• Exercise
Transcribe all of the data exactly, leaving nothing out.

• Task inputs
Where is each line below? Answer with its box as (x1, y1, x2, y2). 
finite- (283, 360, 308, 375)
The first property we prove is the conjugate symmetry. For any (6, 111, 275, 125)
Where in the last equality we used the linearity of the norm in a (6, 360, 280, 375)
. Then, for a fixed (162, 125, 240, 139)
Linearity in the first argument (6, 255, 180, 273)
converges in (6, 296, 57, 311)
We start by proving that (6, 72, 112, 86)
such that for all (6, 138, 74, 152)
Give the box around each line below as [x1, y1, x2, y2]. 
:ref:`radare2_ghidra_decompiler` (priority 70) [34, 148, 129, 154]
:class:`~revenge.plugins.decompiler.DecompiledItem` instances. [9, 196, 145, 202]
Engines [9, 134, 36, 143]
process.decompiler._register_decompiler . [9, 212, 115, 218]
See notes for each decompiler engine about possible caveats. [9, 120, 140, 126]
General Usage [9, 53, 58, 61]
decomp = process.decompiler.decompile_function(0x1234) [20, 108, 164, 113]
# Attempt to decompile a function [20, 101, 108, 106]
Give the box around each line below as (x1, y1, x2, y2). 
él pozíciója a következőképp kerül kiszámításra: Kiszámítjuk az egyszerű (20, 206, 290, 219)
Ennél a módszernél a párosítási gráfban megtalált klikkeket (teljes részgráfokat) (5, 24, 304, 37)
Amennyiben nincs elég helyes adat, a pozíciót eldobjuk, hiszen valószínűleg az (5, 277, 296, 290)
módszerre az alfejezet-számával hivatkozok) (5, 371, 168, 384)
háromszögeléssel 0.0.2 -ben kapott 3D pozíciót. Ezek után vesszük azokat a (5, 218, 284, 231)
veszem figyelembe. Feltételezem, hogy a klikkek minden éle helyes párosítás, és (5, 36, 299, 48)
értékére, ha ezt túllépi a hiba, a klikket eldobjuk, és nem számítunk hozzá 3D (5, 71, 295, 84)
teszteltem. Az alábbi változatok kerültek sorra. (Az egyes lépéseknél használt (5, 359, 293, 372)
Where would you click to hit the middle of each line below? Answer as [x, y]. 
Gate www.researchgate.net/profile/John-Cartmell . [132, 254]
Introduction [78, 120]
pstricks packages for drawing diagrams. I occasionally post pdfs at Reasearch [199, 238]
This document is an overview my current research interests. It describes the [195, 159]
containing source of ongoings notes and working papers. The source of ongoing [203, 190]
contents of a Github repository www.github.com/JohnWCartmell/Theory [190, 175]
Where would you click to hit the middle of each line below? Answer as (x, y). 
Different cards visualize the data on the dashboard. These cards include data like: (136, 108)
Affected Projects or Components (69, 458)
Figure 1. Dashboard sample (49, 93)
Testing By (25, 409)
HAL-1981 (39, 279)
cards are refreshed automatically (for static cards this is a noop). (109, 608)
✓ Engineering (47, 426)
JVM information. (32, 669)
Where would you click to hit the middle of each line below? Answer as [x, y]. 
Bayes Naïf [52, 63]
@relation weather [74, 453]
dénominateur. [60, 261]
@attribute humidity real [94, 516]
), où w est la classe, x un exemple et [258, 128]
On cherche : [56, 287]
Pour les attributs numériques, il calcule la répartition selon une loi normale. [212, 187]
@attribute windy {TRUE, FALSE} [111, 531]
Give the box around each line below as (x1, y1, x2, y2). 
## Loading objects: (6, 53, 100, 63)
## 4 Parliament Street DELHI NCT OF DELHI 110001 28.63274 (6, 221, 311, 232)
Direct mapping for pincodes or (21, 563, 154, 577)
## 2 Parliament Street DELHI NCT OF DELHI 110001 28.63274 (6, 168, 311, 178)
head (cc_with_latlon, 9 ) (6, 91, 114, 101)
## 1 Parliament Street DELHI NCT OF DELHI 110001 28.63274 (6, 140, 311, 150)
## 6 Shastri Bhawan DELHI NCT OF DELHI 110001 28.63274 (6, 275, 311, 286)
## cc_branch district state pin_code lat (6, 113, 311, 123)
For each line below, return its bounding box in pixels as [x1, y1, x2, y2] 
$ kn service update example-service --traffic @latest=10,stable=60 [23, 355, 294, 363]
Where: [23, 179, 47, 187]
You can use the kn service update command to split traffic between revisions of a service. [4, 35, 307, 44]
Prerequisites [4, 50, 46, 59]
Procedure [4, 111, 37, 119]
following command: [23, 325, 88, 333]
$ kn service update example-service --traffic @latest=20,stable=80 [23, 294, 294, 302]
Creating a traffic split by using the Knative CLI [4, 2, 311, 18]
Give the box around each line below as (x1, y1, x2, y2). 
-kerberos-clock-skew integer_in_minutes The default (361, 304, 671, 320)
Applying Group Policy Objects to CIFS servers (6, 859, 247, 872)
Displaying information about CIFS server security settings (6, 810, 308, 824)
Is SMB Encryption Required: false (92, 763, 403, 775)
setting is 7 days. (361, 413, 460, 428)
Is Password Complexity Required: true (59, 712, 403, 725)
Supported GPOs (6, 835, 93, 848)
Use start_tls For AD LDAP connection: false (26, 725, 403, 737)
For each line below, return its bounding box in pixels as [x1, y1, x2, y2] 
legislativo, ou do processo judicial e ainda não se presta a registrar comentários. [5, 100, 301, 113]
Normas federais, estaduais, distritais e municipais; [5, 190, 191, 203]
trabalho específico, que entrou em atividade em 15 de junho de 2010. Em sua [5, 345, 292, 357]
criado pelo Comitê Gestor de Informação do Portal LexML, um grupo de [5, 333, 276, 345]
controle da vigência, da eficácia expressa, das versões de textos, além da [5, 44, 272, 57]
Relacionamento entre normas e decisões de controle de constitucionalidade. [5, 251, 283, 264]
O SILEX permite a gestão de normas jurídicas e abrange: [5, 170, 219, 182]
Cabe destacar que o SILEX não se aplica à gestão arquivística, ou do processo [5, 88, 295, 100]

• Solution for this problem
Where is each line below? Answer with its box as (x1, y1, x2, y2). 
finite- (283, 360, 308, 375)
The first property we prove is the conjugate symmetry. For any (6, 111, 275, 125)
Where in the last equality we used the linearity of the norm in a (6, 360, 280, 375)
. Then, for a fixed (162, 125, 240, 139)
Linearity in the first argument (6, 255, 180, 273)
converges in (6, 296, 57, 311)
We start by proving that (6, 72, 112, 86)
such that for all (6, 138, 74, 152)
Give the box around each line below as [x1, y1, x2, y2]. 
:ref:`radare2_ghidra_decompiler` (priority 70) [34, 148, 129, 154]
:class:`~revenge.plugins.decompiler.DecompiledItem` instances. [9, 196, 145, 202]
Engines [9, 134, 36, 143]
process.decompiler._register_decompiler . [9, 212, 115, 218]
See notes for each decompiler engine about possible caveats. [9, 120, 140, 126]
General Usage [9, 53, 58, 61]
decomp = process.decompiler.decompile_function(0x1234) [20, 108, 164, 113]
# Attempt to decompile a function [20, 101, 108, 106]
Give the box around each line below as (x1, y1, x2, y2). 
él pozíciója a következőképp kerül kiszámításra: Kiszámítjuk az egyszerű (20, 206, 290, 219)
Ennél a módszernél a párosítási gráfban megtalált klikkeket (teljes részgráfokat) (5, 24, 304, 37)
Amennyiben nincs elég helyes adat, a pozíciót eldobjuk, hiszen valószínűleg az (5, 277, 296, 290)
módszerre az alfejezet-számával hivatkozok) (5, 371, 168, 384)
háromszögeléssel 0.0.2 -ben kapott 3D pozíciót. Ezek után vesszük azokat a (5, 218, 284, 231)
veszem figyelembe. Feltételezem, hogy a klikkek minden éle helyes párosítás, és (5, 36, 299, 48)
értékére, ha ezt túllépi a hiba, a klikket eldobjuk, és nem számítunk hozzá 3D (5, 71, 295, 84)
teszteltem. Az alábbi változatok kerültek sorra. (Az egyes lépéseknél használt (5, 359, 293, 372)
Where would you click to hit the middle of each line below? Answer as [x, y]. 
Gate www.researchgate.net/profile/John-Cartmell . [132, 254]
Introduction [78, 120]
pstricks packages for drawing diagrams. I occasionally post pdfs at Reasearch [199, 238]
This document is an overview my current research interests. It describes the [195, 159]
containing source of ongoings notes and working papers. The source of ongoing [203, 190]
contents of a Github repository www.github.com/JohnWCartmell/Theory [190, 175]
Where would you click to hit the middle of each line below? Answer as (x, y). 
Different cards visualize the data on the dashboard. These cards include data like: (136, 108)
Affected Projects or Components (69, 458)
Figure 1. Dashboard sample (49, 93)
Testing By (25, 409)
HAL-1981 (39, 279)
cards are refreshed automatically (for static cards this is a noop). (109, 608)
✓ Engineering (47, 426)
JVM information. (32, 669)
Where would you click to hit the middle of each line below? Answer as [x, y]. 
Bayes Naïf [52, 63]
@relation weather [74, 453]
dénominateur. [60, 261]
@attribute humidity real [94, 516]
), où w est la classe, x un exemple et [258, 128]
On cherche : [56, 287]
Pour les attributs numériques, il calcule la répartition selon une loi normale. [212, 187]
@attribute windy {TRUE, FALSE} [111, 531]
Give the box around each line below as (x1, y1, x2, y2). 
## Loading objects: (6, 53, 100, 63)
## 4 Parliament Street DELHI NCT OF DELHI 110001 28.63274 (6, 221, 311, 232)
Direct mapping for pincodes or (21, 563, 154, 577)
## 2 Parliament Street DELHI NCT OF DELHI 110001 28.63274 (6, 168, 311, 178)
head (cc_with_latlon, 9 ) (6, 91, 114, 101)
## 1 Parliament Street DELHI NCT OF DELHI 110001 28.63274 (6, 140, 311, 150)
## 6 Shastri Bhawan DELHI NCT OF DELHI 110001 28.63274 (6, 275, 311, 286)
## cc_branch district state pin_code lat (6, 113, 311, 123)
For each line below, return its bounding box in pixels as [x1, y1, x2, y2] 
$ kn service update example-service --traffic @latest=10,stable=60 [23, 355, 294, 363]
Where: [23, 179, 47, 187]
You can use the kn service update command to split traffic between revisions of a service. [4, 35, 307, 44]
Prerequisites [4, 50, 46, 59]
Procedure [4, 111, 37, 119]
following command: [23, 325, 88, 333]
$ kn service update example-service --traffic @latest=20,stable=80 [23, 294, 294, 302]
Creating a traffic split by using the Knative CLI [4, 2, 311, 18]
Give the box around each line below as (x1, y1, x2, y2). 
-kerberos-clock-skew integer_in_minutes The default (361, 304, 671, 320)
Applying Group Policy Objects to CIFS servers (6, 859, 247, 872)
Displaying information about CIFS server security settings (6, 810, 308, 824)
Is SMB Encryption Required: false (92, 763, 403, 775)
setting is 7 days. (361, 413, 460, 428)
Is Password Complexity Required: true (59, 712, 403, 725)
Supported GPOs (6, 835, 93, 848)
Use start_tls For AD LDAP connection: false (26, 725, 403, 737)
For each line below, return its bounding box in pixels as [x1, y1, x2, y2] 
legislativo, ou do processo judicial e ainda não se presta a registrar comentários. [5, 100, 301, 113]
Normas federais, estaduais, distritais e municipais; [5, 190, 191, 203]
trabalho específico, que entrou em atividade em 15 de junho de 2010. Em sua [5, 345, 292, 357]
criado pelo Comitê Gestor de Informação do Portal LexML, um grupo de [5, 333, 276, 345]
controle da vigência, da eficácia expressa, das versões de textos, além da [5, 44, 272, 57]
Relacionamento entre normas e decisões de controle de constitucionalidade. [5, 251, 283, 264]
O SILEX permite a gestão de normas jurídicas e abrange: [5, 170, 219, 182]
Cabe destacar que o SILEX não se aplica à gestão arquivística, ou do processo [5, 88, 295, 100]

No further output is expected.